### What you have to do
In the entries below, find the line with "supplier used for Subway station cladding" and the line with "mix of critical", then retype both and everything between them exactly. Do not copy the pictures.

*** Begin section ***

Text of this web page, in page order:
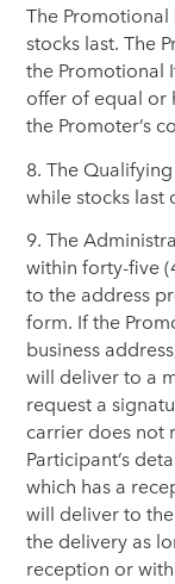
The
stocks last. The
the Promotional
offer of equal or
the Promoter’s
8. The
while stocks last
9. The
within forty-five
to the address
form. If the
business
will deliver to a
request a
carrier does not
Participant’s
which has a
will deliver to
the delivery as
reception or
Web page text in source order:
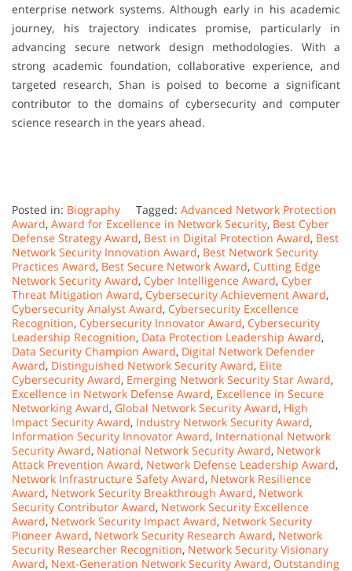
enterprise network systems. Although early in his academic
journey, his trajectory indicates promise, particularly in
advancing secure network design methodologies. With a
strong academic foundation, collaborative experience, and
targeted research, Shan is poised to become a significant
contributor to the domains of cybersecurity and computer
science research in the years ahead.
Posted in: Biography Tagged: Advanced Network Protection
Award, Award for Excellence in Network Security, Best Cyber
Defense Strategy Award, Best in Digital Protection Award, Best
Network Security Innovation Award, Best Network Security
Practices Award, Best Secure Network Award, Cutting Edge
Network Security Award, Cyber Intelligence Award, Cyber
Threat Mitigation Award, Cybersecurity Achievement Award,
Cybersecurity Analyst Award, Cybersecurity Excellence
Recognition, Cybersecurity Innovator Award, Cybersecurity
Leadership Recognition, Data Protection Leadership Award,
Data Security Champion Award, Digital Network Defender
Award, Distinguished Network Security Award, Elite
Cybersecurity Award, Emerging Network Security Star Award,
Excellence in Network Defense Award, Excellence in Secure
Networking Award, Global Network Security Award, High
Impact Security Award, Industry Network Security Award,
Information Security Innovator Award, International Network
Security Award, National Network Security Award, Network
Attack Prevention Award, Network Defense Leadership Award,
Network Infrastructure Safety Award, Network Resilience
Award, Network Security Breakthrough Award, Network
Security Contributor Award, Network Security Excellence
Award, Network Security Impact Award, Network Security
Pioneer Award, Network Security Research Award, Network
Security Researcher Recognition, Network Security Visionary
Award, Next-Generation Network Security Award, Outstanding
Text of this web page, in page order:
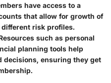
have access to a
that allow for growth of
risk profiles.
such as personal
planning tools help
decisions, ensuring they get
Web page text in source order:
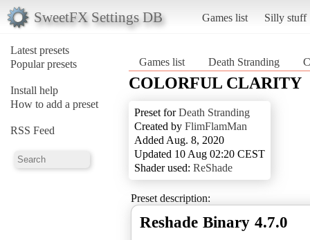
SweetFX Settings DB Games list Silly stuff
Latest presets
Popular presets
Install help
How to add a preset
RSS Feed
Games list Death Stranding
COLORFUL CLARITY
Preset forDeath Stranding
Created by FlimFlamMan
Added Aug. 8, 2020
Updated 10 Aug 02:20 CEST
Shader used: ReShade
Preset description:
Reshade Binary 4.7.0
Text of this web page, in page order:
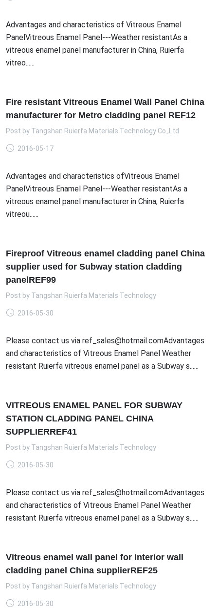
Advantages and characteristics of Vitreous Enamel
PanelVitreous Enamel Panel---Weather resistantAs a
vitreous enamel panel manufacturer in China, Ruierfa
vitreo......
Fire resistant Vitreous Enamel Wall Panel China
manufacturer for Metro cladding panel REF12
Post by Tangshan Ruierfa Materials Technology Co.,Ltd
2016-05-17
Advantages and characteristics ofVitreous Enamel
PanelVitreous Enamel Panel---Weather resistantAs a
vitreous enamel panel manufacturer in China, Ruierfa
vitreou......
Fireproof Vitreous enamel cladding panel China
supplier used for Subway station cladding
panelREF99
Post by Tangshan Ruierfa Materials Technology
2016-05-30
Please contact us via ref_sales@hotmail.comAdvantages
and characteristics of Vitreous Enamel Panel Weather
resistant Ruierfa vitreous enamel panel as a Subway s......
VITREOUS ENAMEL PANEL FOR SUBWAY
STATION CLADDING PANEL CHINA
SUPPLIERREF41
Post by Tangshan Ruierfa Materials Technology
2016-05-30
Please contact us via ref_sales@hotmail.comAdvantages
and characteristics of Vitreous Enamel Panel Weather
resistant Ruierfa vitreous enamel panel as a Subway s......
Vitreous enamel wall panel for interior wall
cladding panel China supplierREF25
Post by Tangshan Ruierfa Materials Technology
2016-05-30
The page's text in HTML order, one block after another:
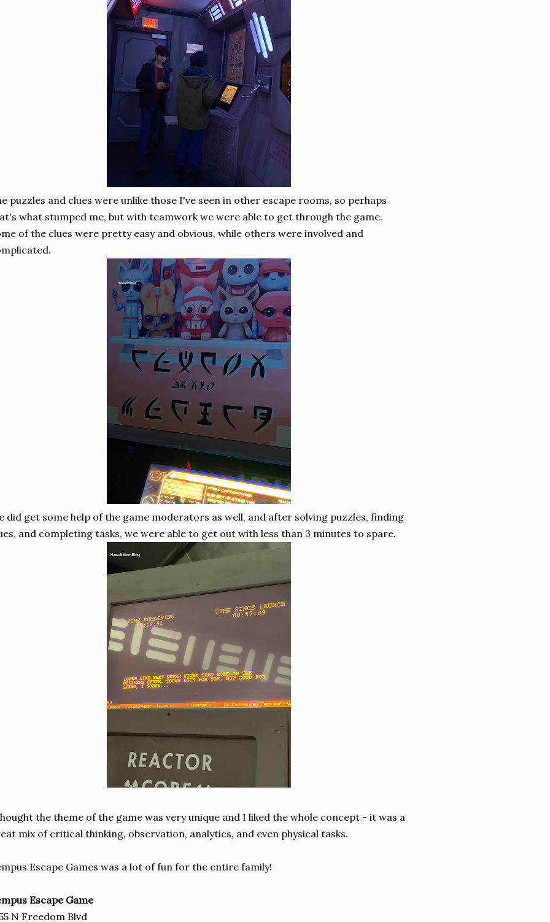
puzzles and clues were unlike those I've seen in other escape rooms, so perhaps
what stumped me, but with teamwork we were able to get through the game.
of the clues were pretty easy and obvious, while others were involved and
did get some help of the game moderators as well, and after solving puzzles, finding
and completing tasks, we were able to get out with less than 3 minutes to spare.
the theme of the game was very unique and I liked the whole concept - it was a
mix of critical thinking, observation, analytics, and even physical tasks.
Escape Games was a lot of fun for the entire family!
Escape Game
N Freedom Blvd
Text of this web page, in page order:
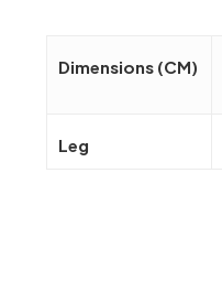
Dimensions (CM)
Leg
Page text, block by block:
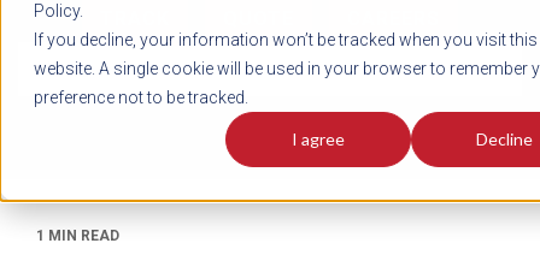
Policy.
If you decline, your information won’t be tracked when you visit this
website. A single cookie will be used in your browser to remember
preference not to be tracked.
I agree Decline
News
1 MIN READ

*** End section ***

### Completed task
supplier used for Subway station cladding
panelREF99
Post by Tangshan Ruierfa Materials Technology
2016-05-30
Please contact us via ref_sales@hotmail.comAdvantages
and characteristics of Vitreous Enamel Panel Weather
resistant Ruierfa vitreous enamel panel as a Subway s......
VITREOUS ENAMEL PANEL FOR SUBWAY
STATION CLADDING PANEL CHINA
SUPPLIERREF41
Post by Tangshan Ruierfa Materials Technology
2016-05-30
Please contact us via ref_sales@hotmail.comAdvantages
and characteristics of Vitreous Enamel Panel Weather
resistant Ruierfa vitreous enamel panel as a Subway s......
Vitreous enamel wall panel for interior wall
cladding panel China supplierREF25
Post by Tangshan Ruierfa Materials Technology
2016-05-30
The page's text in HTML order, one block after another:
puzzles and clues were unlike those I've seen in other escape rooms, so perhaps
what stumped me, but with teamwork we were able to get through the game.
of the clues were pretty easy and obvious, while others were involved and
did get some help of the game moderators as well, and after solving puzzles, finding
and completing tasks, we were able to get out with less than 3 minutes to spare.
the theme of the game was very unique and I liked the whole concept - it was a
mix of critical thinking, observation, analytics, and even physical tasks.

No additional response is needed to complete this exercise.